The rate of growth or decline in the incidence of a transmissible infectious disease is often quantified as the population-level reproduction number ( $R$ ). However, there may be individual-level heterogeneity in transmission that this metric does not capture.

In their landmark work, Lloyd-Smith et al. (2005) showed that variation in individual-level disease transmission often exceed that of a Poisson model and in some cases that of a geometric model. They fit a negative binomial distribution to show that the distribution of secondary cases displayed overdispersion, in other words, the variance exceeded the mean. In the negative binomial distribution this is quantified by the dispersion ( $k$ ) parameter being less than 1.

This vignette demonstrates how to use the {superspreading} and {fitdistrplus} R packages to estimate the parameters of individual-level transmission and select the best fitting model.

Additionally, {ggplot2} is used for plotting.

library(superspreading)
library(fitdistrplus)
#> Loading required package: MASS
#> Loading required package: survival
library(ggplot2)

Transmission data

For this example we use transmission chain data from Faye et al. (2015) from the Ebola virus disease (EVD) outbreak in West Africa, between the period from February to August 2014. Specifically, this data reconstructs the pathway of Ebola transmission in Conakry, Guinea.
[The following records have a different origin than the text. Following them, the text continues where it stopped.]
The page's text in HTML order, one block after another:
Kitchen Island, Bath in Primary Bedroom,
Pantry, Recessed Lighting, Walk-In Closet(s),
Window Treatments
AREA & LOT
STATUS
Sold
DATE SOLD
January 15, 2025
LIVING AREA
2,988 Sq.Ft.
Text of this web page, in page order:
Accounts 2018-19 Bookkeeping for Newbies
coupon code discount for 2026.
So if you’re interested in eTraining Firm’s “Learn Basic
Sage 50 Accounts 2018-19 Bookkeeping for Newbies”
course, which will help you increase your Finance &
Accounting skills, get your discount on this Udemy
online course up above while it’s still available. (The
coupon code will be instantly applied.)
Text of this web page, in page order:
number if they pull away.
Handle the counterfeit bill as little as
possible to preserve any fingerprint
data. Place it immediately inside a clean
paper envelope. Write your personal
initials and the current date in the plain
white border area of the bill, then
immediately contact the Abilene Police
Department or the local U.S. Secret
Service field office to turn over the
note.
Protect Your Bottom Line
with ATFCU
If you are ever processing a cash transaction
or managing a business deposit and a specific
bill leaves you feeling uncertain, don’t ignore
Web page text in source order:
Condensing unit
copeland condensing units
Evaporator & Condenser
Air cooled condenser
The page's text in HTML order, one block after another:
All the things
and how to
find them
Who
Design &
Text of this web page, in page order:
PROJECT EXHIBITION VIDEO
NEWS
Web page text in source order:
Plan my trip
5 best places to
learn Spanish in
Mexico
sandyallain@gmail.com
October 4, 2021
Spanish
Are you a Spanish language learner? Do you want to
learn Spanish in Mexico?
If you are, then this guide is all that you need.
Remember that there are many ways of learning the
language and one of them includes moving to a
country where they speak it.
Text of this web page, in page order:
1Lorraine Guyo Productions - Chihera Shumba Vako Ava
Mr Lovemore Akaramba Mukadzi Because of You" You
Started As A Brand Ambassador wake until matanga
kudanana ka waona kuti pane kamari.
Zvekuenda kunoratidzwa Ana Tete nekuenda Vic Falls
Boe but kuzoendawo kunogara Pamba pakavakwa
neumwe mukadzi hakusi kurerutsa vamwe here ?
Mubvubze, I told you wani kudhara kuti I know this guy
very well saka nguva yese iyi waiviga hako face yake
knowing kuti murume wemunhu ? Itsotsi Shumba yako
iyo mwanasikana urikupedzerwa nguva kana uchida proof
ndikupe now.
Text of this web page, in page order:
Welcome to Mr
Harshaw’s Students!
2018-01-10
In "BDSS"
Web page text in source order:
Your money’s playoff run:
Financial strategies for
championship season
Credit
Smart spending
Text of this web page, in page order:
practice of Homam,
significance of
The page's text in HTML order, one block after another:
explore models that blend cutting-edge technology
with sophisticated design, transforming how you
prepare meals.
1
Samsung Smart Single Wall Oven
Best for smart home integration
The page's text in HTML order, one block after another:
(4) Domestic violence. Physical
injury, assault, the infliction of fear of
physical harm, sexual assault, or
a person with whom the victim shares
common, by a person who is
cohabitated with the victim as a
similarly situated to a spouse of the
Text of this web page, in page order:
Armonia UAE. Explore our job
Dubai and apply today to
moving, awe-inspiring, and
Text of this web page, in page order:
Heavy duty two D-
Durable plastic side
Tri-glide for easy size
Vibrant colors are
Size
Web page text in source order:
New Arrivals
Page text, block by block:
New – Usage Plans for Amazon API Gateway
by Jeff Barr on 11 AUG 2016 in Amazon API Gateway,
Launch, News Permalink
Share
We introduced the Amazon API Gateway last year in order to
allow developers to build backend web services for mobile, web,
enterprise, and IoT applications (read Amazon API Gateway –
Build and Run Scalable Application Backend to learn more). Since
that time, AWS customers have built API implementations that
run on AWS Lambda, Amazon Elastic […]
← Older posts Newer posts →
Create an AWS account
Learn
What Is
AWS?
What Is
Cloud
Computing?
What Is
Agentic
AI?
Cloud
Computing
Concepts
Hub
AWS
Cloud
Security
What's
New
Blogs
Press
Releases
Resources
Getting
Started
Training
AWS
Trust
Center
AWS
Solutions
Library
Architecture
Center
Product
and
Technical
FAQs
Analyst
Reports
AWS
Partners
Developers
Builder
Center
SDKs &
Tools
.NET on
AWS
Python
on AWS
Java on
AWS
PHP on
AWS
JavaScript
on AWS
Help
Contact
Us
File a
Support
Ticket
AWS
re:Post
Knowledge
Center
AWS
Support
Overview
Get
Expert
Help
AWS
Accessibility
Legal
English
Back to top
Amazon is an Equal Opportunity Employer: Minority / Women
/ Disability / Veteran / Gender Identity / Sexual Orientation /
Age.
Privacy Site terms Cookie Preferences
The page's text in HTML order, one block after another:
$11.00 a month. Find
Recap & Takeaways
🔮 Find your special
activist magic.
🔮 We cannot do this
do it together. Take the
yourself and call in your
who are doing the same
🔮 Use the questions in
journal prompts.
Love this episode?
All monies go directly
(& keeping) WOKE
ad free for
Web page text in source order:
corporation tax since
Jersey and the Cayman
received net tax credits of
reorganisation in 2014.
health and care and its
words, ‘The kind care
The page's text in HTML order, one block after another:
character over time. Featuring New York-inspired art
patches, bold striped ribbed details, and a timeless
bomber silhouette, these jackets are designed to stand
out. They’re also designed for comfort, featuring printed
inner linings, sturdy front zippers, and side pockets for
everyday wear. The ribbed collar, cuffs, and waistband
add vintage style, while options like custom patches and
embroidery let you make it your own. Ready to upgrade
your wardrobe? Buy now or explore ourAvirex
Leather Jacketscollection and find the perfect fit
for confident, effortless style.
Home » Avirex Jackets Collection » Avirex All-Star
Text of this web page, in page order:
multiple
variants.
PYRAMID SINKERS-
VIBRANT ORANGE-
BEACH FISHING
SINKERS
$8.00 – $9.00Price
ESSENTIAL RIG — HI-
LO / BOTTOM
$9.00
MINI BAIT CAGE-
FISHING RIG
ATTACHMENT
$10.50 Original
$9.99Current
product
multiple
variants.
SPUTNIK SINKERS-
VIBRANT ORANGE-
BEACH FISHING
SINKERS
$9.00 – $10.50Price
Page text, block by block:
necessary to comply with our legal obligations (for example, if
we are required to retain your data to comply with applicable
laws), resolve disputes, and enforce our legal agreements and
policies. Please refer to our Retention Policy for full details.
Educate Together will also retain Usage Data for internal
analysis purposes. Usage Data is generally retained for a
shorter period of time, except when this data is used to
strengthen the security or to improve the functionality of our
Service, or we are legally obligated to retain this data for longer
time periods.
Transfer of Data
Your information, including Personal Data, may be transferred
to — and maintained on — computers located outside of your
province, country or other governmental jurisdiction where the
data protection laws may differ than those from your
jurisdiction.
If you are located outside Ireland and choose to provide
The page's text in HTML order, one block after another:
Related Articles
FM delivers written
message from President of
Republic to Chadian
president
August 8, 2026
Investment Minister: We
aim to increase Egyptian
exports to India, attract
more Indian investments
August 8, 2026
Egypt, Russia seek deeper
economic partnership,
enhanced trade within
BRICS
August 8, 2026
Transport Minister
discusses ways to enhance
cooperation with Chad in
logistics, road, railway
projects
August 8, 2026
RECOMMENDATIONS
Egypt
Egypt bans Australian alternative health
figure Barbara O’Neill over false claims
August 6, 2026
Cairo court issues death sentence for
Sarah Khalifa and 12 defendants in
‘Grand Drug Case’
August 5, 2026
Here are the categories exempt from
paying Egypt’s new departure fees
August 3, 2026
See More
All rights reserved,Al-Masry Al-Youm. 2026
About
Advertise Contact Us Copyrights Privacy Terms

This data has been used by Althaus (2015) to show that the Ebola outbreak in Conakry displayed signatures of overdispersion (i.e. superspreading events), and by Kucharski et al. (2016) to determine the effectiveness of ring- and mass-vaccination campaigns for ongoing Ebola outbreaks.

# total number of cases (i.e. individuals in transmission chain)
n <- 152

# number of secondary cases for all cases
all_cases_transmission <- c(
  1, 2, 2, 5, 14, 1, 4, 4, 1, 3, 3, 8, 2, 1, 1, 4, 9, 9, 1, 1, 17, 2, 1,
  1, 1, 4, 3, 3, 4, 2, 5, 1, 2, 2, 1, 9, 1, 3, 1, 2, 1, 1, 2
)

# add zeros for each cases that did not cause a secondary case
# (i.e. cases that did not transmit)
all_cases <- c(
  all_cases_transmission,
  rep(0, n - length(all_cases_transmission))
)

# fit a standard set of offspring distribution models:
# - Poisson
# - Geometric
# - Negative Binomial

pois_fit <- fitdist(data = all_cases, distr = "pois")
geom_fit <- fitdist(data = all_cases, distr = "geom")
nbinom_fit <- fitdist(data = all_cases, distr = "nbinom")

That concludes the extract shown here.